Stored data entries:
◇ ◇ ◇
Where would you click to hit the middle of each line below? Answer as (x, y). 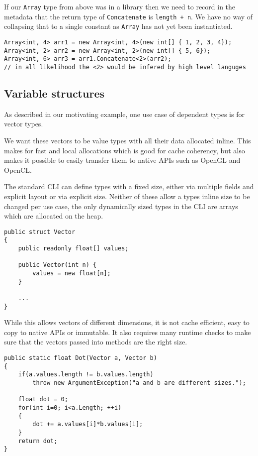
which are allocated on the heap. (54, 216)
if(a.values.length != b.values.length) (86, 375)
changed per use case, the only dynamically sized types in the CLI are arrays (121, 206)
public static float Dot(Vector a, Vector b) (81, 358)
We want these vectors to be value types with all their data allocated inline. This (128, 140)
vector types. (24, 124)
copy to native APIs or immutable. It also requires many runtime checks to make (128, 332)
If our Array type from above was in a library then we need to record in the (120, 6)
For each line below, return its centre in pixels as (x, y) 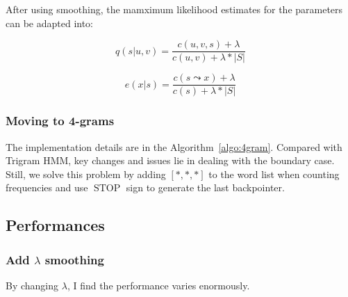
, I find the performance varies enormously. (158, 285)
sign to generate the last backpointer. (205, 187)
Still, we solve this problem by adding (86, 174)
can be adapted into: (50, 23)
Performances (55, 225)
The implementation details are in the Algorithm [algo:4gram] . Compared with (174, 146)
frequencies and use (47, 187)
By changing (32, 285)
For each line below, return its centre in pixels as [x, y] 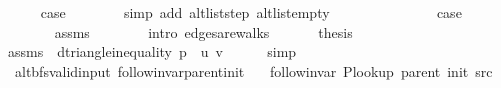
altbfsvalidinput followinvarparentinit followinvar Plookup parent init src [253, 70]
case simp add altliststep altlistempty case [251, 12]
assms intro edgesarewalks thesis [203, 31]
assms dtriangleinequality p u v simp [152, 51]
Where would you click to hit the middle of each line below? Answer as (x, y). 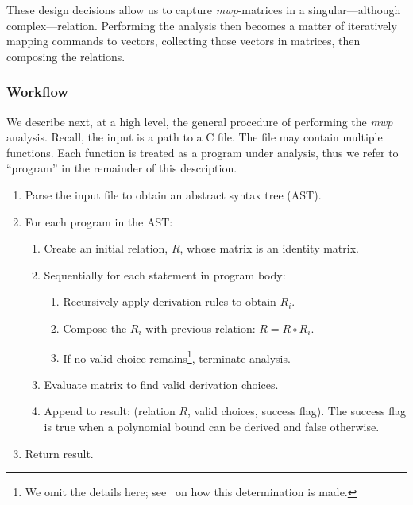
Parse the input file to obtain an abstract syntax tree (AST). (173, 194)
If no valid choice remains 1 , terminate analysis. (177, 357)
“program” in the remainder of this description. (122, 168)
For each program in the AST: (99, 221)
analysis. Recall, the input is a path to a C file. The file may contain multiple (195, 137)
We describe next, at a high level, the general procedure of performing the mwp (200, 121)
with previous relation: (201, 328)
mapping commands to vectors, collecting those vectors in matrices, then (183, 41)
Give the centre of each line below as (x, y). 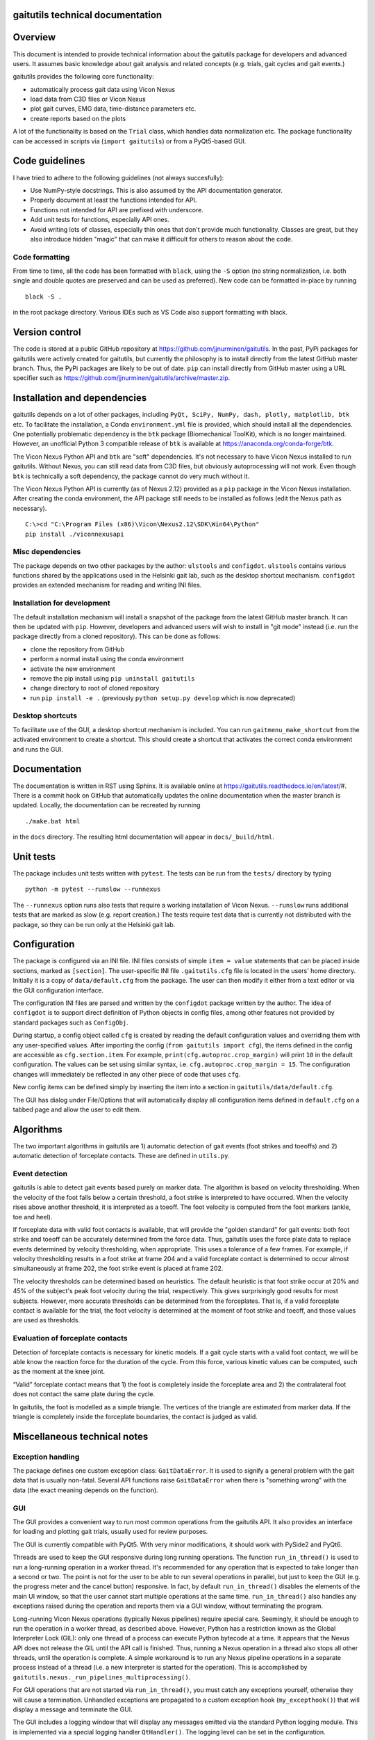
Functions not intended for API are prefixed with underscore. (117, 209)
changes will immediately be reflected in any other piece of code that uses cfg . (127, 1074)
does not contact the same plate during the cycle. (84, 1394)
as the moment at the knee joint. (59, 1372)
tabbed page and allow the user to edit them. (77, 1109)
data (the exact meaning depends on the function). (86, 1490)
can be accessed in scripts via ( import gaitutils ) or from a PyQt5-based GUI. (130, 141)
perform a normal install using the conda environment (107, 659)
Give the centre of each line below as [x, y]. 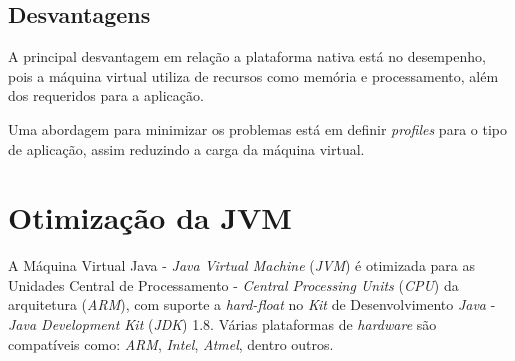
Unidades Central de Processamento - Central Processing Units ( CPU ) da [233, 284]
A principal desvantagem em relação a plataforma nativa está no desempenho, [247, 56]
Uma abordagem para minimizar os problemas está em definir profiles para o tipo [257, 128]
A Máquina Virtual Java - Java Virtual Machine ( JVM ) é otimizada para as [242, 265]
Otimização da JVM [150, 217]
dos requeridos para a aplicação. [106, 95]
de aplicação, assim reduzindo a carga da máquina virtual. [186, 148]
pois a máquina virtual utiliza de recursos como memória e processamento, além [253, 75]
◇ ◇ ◇
Reproduce exactly, and only, the lines that begin at the one containing "If no valid" and end with the final line of the data, both included, while omitting every picture.

= Solution =
If no valid choice remains 1 , terminate analysis. (177, 357)
“program” in the remainder of this description. (122, 168)
For each program in the AST: (99, 221)
analysis. Recall, the input is a path to a C file. The file may contain multiple (195, 137)
We describe next, at a high level, the general procedure of performing the mwp (200, 121)
with previous relation: (201, 328)
mapping commands to vectors, collecting those vectors in matrices, then (183, 41)
Give the centre of each line below as (x, y). 
Functions not intended for API are prefixed with underscore. (117, 209)
changes will immediately be reflected in any other piece of code that uses cfg . (127, 1074)
does not contact the same plate during the cycle. (84, 1394)
as the moment at the knee joint. (59, 1372)
tabbed page and allow the user to edit them. (77, 1109)
data (the exact meaning depends on the function). (86, 1490)
can be accessed in scripts via ( import gaitutils ) or from a PyQt5-based GUI. (130, 141)
perform a normal install using the conda environment (107, 659)
Give the centre of each line below as [x, y]. 
Unidades Central de Processamento - Central Processing Units ( CPU ) da [233, 284]
A principal desvantagem em relação a plataforma nativa está no desempenho, [247, 56]
Uma abordagem para minimizar os problemas está em definir profiles para o tipo [257, 128]
A Máquina Virtual Java - Java Virtual Machine ( JVM ) é otimizada para as [242, 265]
Otimização da JVM [150, 217]
dos requeridos para a aplicação. [106, 95]
de aplicação, assim reduzindo a carga da máquina virtual. [186, 148]
pois a máquina virtual utiliza de recursos como memória e processamento, além [253, 75]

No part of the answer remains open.